Around quarter past five, the first light began to creep into the sky and over the land. Willow was buried beneath a writhing, hopping, complaining carpet of toads. The buildings on Main Street had lost their angles and corners; everything was rounded and hunched and twitching. The sign on the highway, which read: WELCOME TO WILLOW, MAINE, THE FRIENDLY PLACE! Looked as if someone had put about thirty shotgun shells through it. Flying toads, of course, had made the holes. The sign in front of the General Mercantile, which advertised: ITALIAN SANDWICHES PIZZA GROCS FISHING LICENCES had been knocked over. Toads played leapfrog on and around it. There was a small toad convention going on atop each of the gas-pumps at Donny’s Sunoco. Two toads sat upon the slowly swinging iron arm of the weathervane atop the Willow Stove Shop like small misshapen children on a merry-go-round. At the lake, the few floats which had been put out this early (only the hardiest swimmers dared the waters of Lake Willow before July 4th, however, toads or no toads) were piled high with toads, and the fish were going crazy with so much food almost within reach. Every now and then there was a plip! plip! sound as one or two of the toads jostling for place on the floats were knocked off and some hungry trout or salmon’s breakfast was served. The roads in and out of town – there were a lot of them for such a small town, as Henry Eden had said – were paved with toads. The power was out for the time being; free-falling toads had broken the power-lines in any number of places. Most of the gardens were ruined, but Willow wasn’t much of a farming community, anyway. Several people kept fairly large dairy herds, but they had all been safely tucked away for the night. Dairy farmers in Willow knew all about rainy season and had no wish to lose their milkers to the hordes of leaping, carnivorous toads. What in the hell would you tell the insurance company?

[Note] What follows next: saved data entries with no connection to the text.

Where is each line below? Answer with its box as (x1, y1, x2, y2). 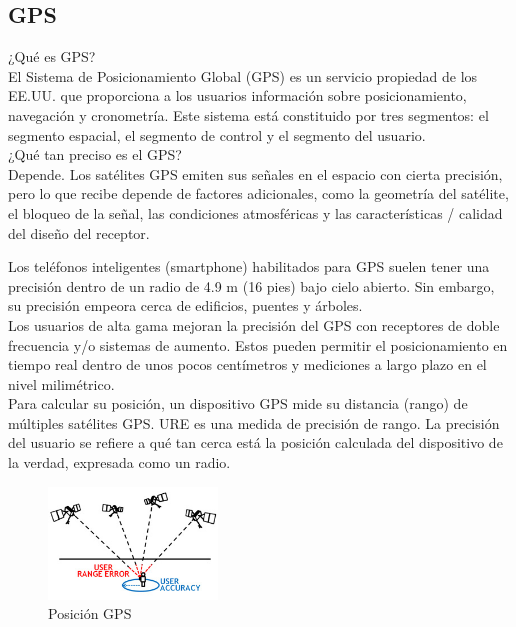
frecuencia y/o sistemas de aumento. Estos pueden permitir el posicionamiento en (8, 334, 508, 355)
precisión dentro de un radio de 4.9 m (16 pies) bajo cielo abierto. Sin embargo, (8, 275, 495, 296)
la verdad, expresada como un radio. (8, 452, 231, 473)
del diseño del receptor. (8, 222, 150, 243)
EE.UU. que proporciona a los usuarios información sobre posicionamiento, (8, 85, 467, 106)
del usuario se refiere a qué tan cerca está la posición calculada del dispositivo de (8, 432, 503, 453)
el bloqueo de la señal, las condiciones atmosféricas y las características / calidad (8, 202, 503, 223)
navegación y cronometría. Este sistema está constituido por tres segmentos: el (8, 104, 489, 125)
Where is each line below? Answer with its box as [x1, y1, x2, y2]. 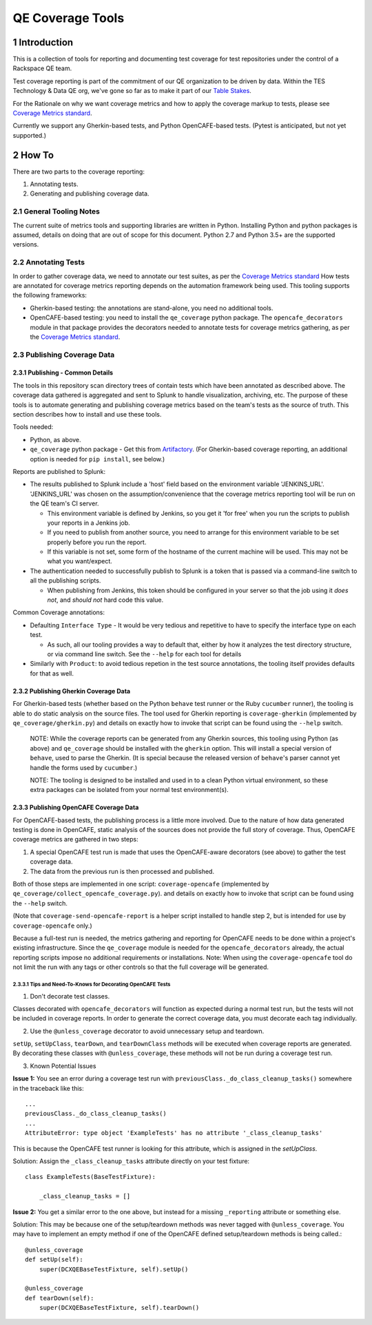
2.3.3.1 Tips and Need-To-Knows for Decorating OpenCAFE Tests [12, 981, 171, 988]
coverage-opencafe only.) [12, 921, 92, 930]
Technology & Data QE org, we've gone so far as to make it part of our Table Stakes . [12, 87, 251, 95]
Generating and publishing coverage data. [30, 189, 149, 198]
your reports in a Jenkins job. [47, 519, 130, 527]
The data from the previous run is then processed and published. [30, 867, 215, 875]
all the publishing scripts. [30, 576, 101, 585]
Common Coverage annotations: [12, 608, 105, 616]
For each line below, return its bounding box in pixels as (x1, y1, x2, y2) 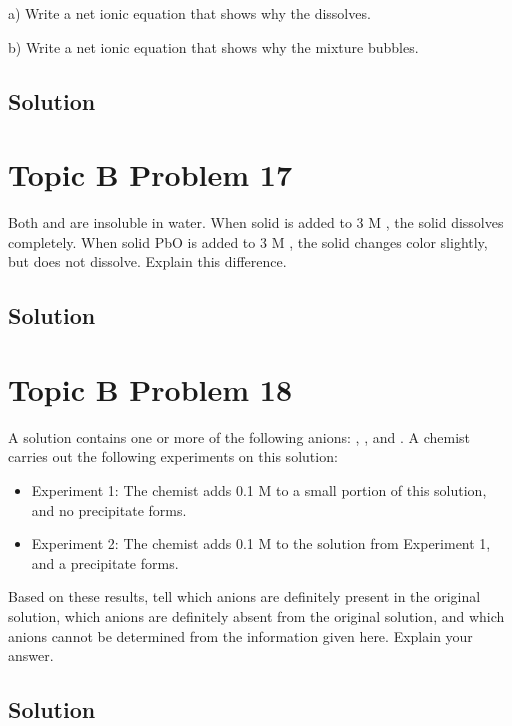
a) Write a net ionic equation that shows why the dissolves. (8, 3, 371, 23)
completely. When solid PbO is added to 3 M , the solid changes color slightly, (8, 231, 488, 252)
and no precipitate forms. (31, 499, 187, 520)
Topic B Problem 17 (8, 154, 293, 195)
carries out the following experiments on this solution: (8, 446, 338, 467)
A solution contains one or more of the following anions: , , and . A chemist (8, 426, 470, 447)
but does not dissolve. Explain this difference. (8, 251, 287, 272)
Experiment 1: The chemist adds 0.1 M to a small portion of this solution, (31, 479, 487, 500)
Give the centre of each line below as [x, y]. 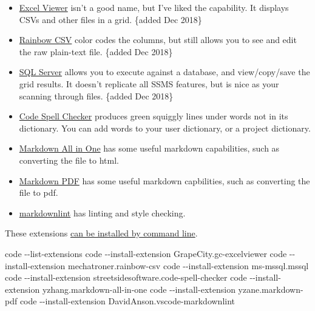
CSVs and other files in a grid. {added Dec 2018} [110, 19]
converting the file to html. [69, 160]
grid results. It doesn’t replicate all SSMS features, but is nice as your [149, 83]
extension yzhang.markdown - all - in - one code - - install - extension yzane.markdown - [154, 289]
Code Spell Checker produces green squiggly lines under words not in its [154, 116]
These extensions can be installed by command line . [101, 233]
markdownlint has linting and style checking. [102, 212]
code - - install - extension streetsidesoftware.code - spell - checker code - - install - [143, 277]
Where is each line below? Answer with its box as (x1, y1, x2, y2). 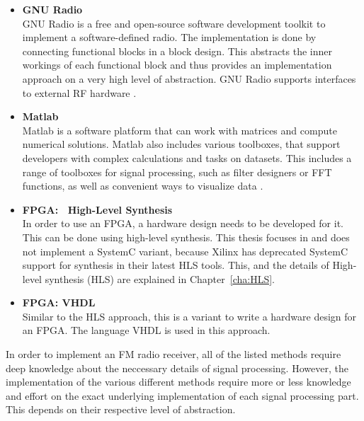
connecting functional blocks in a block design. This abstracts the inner (22, 43, 333, 58)
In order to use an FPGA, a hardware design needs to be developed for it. (22, 216, 343, 231)
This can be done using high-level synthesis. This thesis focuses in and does (22, 229, 350, 244)
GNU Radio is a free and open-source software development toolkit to (22, 16, 326, 30)
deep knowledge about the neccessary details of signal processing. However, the (6, 360, 348, 375)
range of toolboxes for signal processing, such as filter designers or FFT (22, 164, 332, 179)
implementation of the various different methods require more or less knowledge (6, 374, 351, 389)
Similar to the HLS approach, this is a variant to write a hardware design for (22, 308, 357, 323)
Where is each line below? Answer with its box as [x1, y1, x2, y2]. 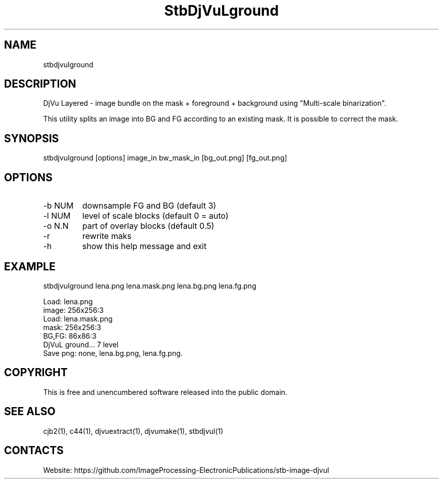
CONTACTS [4, 444, 64, 457]
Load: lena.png [43, 297, 93, 306]
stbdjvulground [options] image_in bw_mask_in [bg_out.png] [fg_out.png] [43, 153, 287, 163]
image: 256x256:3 [43, 305, 104, 314]
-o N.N [43, 221, 69, 231]
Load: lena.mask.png [43, 314, 113, 323]
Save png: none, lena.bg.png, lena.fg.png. [43, 348, 183, 357]
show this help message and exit [82, 241, 207, 252]
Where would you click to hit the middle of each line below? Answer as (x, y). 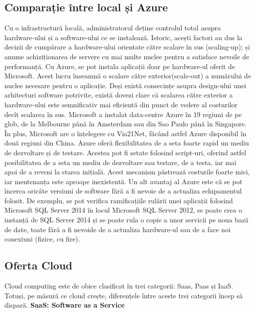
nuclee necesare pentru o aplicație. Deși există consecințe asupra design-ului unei (125, 85)
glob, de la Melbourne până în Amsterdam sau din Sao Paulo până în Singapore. (126, 124)
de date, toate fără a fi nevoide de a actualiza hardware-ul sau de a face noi (117, 229)
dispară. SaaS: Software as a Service (65, 305)
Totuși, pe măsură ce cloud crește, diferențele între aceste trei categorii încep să (124, 295)
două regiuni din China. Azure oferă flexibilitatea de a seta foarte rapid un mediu (127, 143)
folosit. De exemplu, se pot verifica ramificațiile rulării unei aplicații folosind (119, 200)
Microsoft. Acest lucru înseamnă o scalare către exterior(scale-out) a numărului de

As the light brightened over the Hempstead Place, it revealed drifts of dead toads on the roof, rain-gutters that had been splintered loose by dive-bombing toads, a dooryard that was alive with toads. They hopped in and out of the barn, they stuffed the chimneys, and they hopped nonchalantly around the tires of John Graham’s Ford and sat in croaking rows on the front seat like a church congregation waiting for the services to start. Heaps of toads, mostly dead, lay in drifts against the building. Some of these drifts were six feet deep.
At 6:05, the sun cleared the horizon, and as its rays struck them, the toads began to melt.
Their skins bleached, turned white, then appeared to become transparent. Soon a vapor that gave off a vaguely swampy smell began to trail up from the bodies and little bubbly rivulets of moisture began to course down them. Their eyes fell in or fell out, depending on their positions when the sun hit them. Their skins popped with an audible sound, and for perhaps ten minutes it sounded as if champagne corks were being drawn all over Willow.
They decomposed rapidly after that, melting into puddles of cloudy white shmeg that looked like human semen. This liquid ran down the pitches of the Hempstead Place’s roof in little creeks and dripped from the eaves like pus.
The living toads died; the dead ones simply rotted to that white fluid. It bubbled briefly and then sank slowly into the ground. The earth sent up tiny ribands of steam, and for a little while every field in Willow looked like the site of a dying volcano.
By quarter of seven it was over, except for the repairs, and the residents were used to them.
It seemed a small price to pay for another seven years of quiet prosperity in this mostly forgotten Maine backwater.
At five past eight, Laura Stanton’s beat-to-shit Volvo turned into the dooryard of the General Mercantile. When Laura got out, she looked paler and sicker than ever. She was sick, in fact; she still had the six-pack of Dawson’s Ale in one hand, but now all the bottles were empty. She had a vicious hangover.